ISTD PhD Oral Defense presented by Gong Jia – Towards Data Efficient, Reliable and Flexible 3D Digital Human Modeling
ISTD PhD Oral Defense presented by Gong Jia – Towards Data Efficient, Reliable and Flexible 3D Digital Human Modeling
Abstract
3D digital human has been widely used in fields like virtual reality, fashion, and film/game production. Traditionally, creating and animating digital humans requires skilled engineers and expensive equipment, typically accessible only to large companies. Thus, developing deep learning tools to democratize the creation and animation of digital humans is urgently needed.
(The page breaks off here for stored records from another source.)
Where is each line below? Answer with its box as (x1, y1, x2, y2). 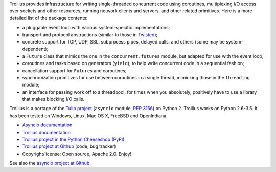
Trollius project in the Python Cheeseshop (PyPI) (22, 136, 125, 143)
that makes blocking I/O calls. (22, 96, 85, 102)
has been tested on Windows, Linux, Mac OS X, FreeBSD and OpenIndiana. (9, 113, 168, 119)
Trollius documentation (22, 129, 71, 135)
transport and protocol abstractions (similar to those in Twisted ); (22, 31, 158, 38)
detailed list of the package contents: (9, 15, 88, 21)
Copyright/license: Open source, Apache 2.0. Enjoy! (22, 150, 132, 157)
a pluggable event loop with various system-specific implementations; (22, 25, 170, 31)
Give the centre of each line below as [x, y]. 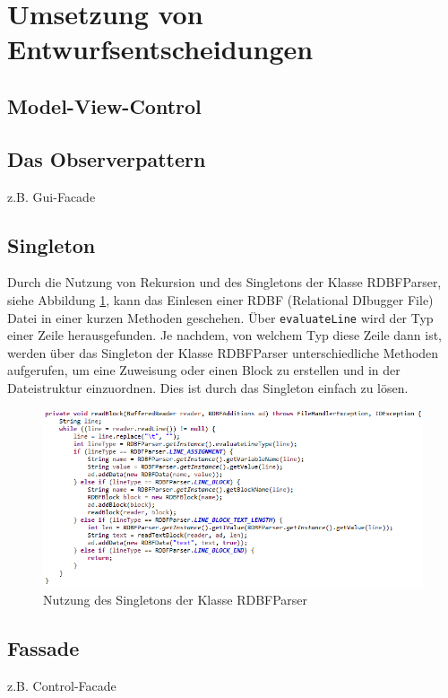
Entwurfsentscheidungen [160, 49]
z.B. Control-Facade [62, 685]
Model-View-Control [104, 105]
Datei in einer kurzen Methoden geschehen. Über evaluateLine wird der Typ [220, 317]
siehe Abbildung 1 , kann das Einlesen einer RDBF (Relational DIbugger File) [220, 299]
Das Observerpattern [107, 158]
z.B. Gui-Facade [52, 196]
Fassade [43, 647]
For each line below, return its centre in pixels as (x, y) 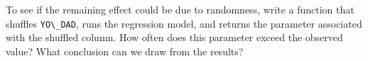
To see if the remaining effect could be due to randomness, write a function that (180, 9)
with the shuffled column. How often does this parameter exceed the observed (174, 37)
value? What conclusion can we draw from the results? (125, 51)
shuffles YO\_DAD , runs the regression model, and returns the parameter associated (184, 23)
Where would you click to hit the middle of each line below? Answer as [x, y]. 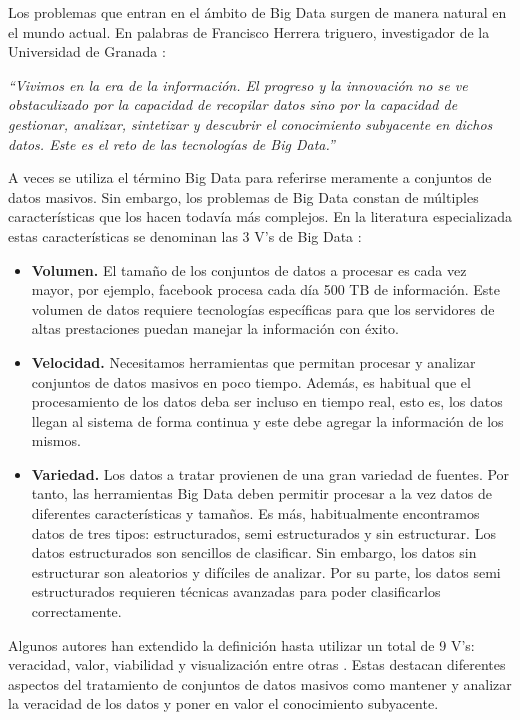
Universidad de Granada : [87, 51]
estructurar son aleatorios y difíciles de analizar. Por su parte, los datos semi [266, 571]
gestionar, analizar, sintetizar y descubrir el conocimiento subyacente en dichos [250, 123]
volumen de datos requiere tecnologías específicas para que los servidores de [263, 308]
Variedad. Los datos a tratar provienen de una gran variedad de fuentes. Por [270, 473]
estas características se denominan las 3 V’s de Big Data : [185, 235]
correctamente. [76, 611]
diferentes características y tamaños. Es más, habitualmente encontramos [255, 513]

However, existing deep learning tools face challenges that hinder their practical application: 1. Huge Data Requirements: Predicting human poses from monocular RGB images is popular for low-cost digital human animation, but training deep learning algorithms for this task requires extensive annotated data, which is costly to collect in varied environments. 2. Performance Stability: Predicting 3D human poses from monocular data remains unreliable due to depth ambiguity and occlusion, leading to inconsistent performance. 3. Customization Limitations: Generating digital humans via deep learning-based tools is also a popular way to reduce the cost. However, current methods often treat digital humans as uniform entities, lacking the ability to separate garments, preventing users from decorating their digital humans conveniently.
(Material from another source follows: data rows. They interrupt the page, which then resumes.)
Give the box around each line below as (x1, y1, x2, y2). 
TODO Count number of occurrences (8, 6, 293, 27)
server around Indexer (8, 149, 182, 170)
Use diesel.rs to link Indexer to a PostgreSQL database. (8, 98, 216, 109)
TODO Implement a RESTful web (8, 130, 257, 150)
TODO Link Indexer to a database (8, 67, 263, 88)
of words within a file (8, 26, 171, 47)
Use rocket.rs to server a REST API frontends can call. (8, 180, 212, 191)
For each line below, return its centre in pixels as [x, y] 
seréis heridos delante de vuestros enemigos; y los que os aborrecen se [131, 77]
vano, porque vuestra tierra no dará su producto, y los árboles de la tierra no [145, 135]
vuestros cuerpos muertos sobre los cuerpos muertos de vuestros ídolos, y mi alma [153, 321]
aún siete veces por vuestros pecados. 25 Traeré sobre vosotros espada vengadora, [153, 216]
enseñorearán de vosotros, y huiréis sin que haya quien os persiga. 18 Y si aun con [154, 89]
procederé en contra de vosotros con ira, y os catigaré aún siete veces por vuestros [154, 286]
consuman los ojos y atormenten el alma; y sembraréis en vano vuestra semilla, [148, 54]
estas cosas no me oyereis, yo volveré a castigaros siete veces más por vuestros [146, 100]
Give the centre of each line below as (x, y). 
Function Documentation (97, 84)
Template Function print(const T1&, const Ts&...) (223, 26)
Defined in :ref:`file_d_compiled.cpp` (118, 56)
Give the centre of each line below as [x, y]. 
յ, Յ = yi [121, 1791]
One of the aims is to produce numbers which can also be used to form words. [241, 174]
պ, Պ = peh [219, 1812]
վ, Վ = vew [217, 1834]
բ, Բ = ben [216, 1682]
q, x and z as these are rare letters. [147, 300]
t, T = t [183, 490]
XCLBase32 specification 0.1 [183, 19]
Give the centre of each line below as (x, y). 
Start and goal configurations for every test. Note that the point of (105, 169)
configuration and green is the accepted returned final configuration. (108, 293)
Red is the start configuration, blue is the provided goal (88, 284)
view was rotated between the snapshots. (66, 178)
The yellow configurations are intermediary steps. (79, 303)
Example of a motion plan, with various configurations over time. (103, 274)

In this thesis, we aim to address these critical challenges to improve deep learning-based techniques for 3D digital human modeling. To reduce the human effort for collecting annotated data, we propose a Meta Agent Teaming Active Learning (MATAL) framework that actively selects and labels informative images for effective pose estimator training. MATAL formulates the image selection process as a Markov Decision Process, learning an optimal sampling policy that maximizes the pose estimator’s performance. Experimental results on human hand and body pose estimation benchmarks demonstrate that our method can save around 40% of labeling efforts compared to state-of-the-art active learning frameworks.
Next, we explore a diffusion-based 3D pose estimation framework (DiffPose) to handle instability. Our DiffPose framework formulates 3D pose estimation as a reverse diffusion process, which regards the 3D pose estimation as a process of transferring a uncertain 3D pose to a certain one and solves it via diffusion models. Our results show that the proposed DiffPose significantly outperforms existing methods on widely used pose estimation benchmarks. Furthermore, we extend our Diffpose framework to the monocular human mesh reconstruction task and also achieve remarkable performance.
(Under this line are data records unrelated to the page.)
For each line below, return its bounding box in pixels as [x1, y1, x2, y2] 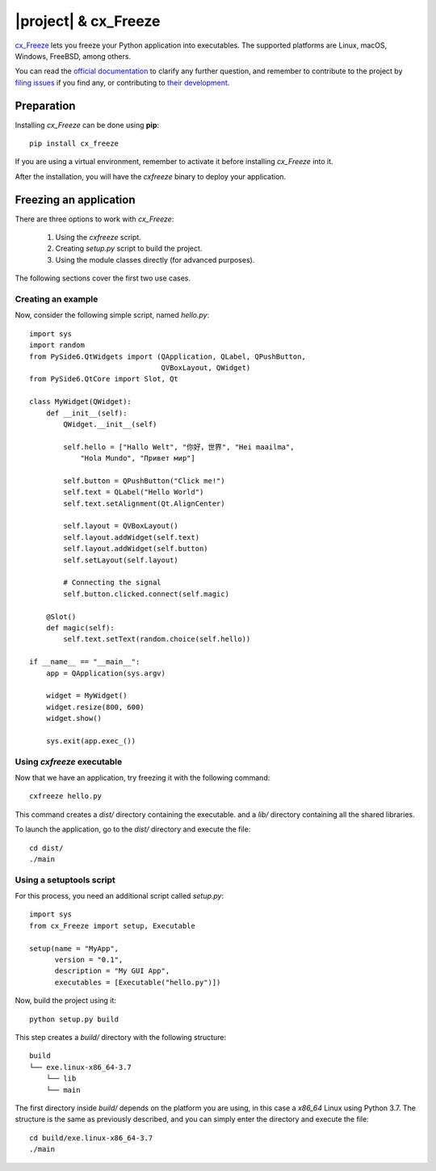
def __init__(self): [45, 408, 128, 418]
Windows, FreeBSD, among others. [15, 51, 132, 61]
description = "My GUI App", [54, 967, 170, 975]
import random [29, 340, 85, 350]
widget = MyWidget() [45, 691, 128, 701]
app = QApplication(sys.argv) [45, 668, 166, 678]
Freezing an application [15, 192, 136, 206]
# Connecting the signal [63, 578, 161, 588]
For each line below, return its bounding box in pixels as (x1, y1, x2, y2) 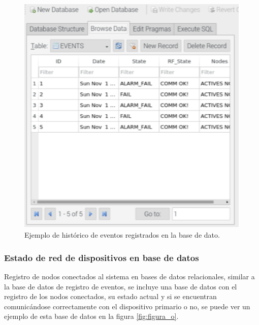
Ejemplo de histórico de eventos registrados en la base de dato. (24, 230, 220, 240)
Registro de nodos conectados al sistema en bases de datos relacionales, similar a (4, 271, 255, 282)
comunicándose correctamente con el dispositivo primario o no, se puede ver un (4, 301, 250, 311)
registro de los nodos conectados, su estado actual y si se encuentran (4, 291, 217, 302)
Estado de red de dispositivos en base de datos (4, 251, 199, 264)
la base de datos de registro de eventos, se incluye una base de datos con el (4, 281, 237, 291)
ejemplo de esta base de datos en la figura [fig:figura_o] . (4, 311, 179, 321)
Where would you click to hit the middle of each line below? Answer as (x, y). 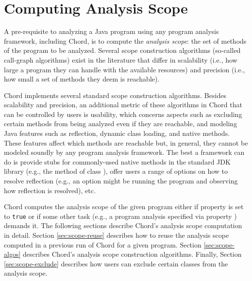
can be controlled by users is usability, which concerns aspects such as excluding (123, 114)
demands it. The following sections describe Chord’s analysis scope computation (123, 225)
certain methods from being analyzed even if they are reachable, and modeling (121, 124)
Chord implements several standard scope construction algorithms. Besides (115, 95)
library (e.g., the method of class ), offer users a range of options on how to (116, 171)
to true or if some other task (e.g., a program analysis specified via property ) (120, 216)
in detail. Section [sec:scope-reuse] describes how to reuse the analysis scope (117, 235)
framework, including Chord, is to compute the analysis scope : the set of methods (125, 41)
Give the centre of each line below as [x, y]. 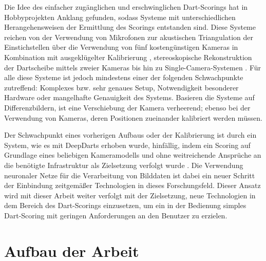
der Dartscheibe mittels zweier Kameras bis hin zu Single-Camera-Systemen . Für [133, 67]
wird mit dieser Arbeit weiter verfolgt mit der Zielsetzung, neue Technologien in [130, 195]
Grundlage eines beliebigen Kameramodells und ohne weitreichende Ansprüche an [133, 155]
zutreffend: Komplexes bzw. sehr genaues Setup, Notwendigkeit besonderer [121, 87]
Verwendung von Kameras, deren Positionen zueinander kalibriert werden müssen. [133, 117]
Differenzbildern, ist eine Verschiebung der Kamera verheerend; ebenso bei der [127, 107]
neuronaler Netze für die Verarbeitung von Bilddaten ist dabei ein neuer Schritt [130, 175]
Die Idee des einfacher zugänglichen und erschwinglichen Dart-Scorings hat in [126, 7]
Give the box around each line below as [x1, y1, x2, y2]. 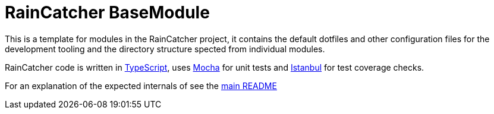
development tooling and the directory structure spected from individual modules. [5, 43, 325, 54]
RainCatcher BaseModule [5, 2, 210, 23]
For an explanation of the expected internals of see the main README [5, 80, 277, 91]

Finally, to enable convenient customization of digital humans, we present the LAyered Gaussian Avatar (LAGA), a framework for creating high-fidelity decomposable digital humans with diverse garments. In this work, we decouple garments from digital humans during the generation process, which allows users to conveniently edit the clothes of their digital humans. Extensive experimentation demonstrates that LAGA surpasses existing methods in generating 3D clothed humans.
Speaker’s Profile
Gong Jia received his B.Eng degree in Optoelectronic Engineering from Chongqing University, China. He is currently pursuing his Ph.D. in the Information Systems Technology and Design pillar at the Singapore University of Technology and Design. His research interests include human pose estimation, human mesh reconstruction, avatars, and active learning.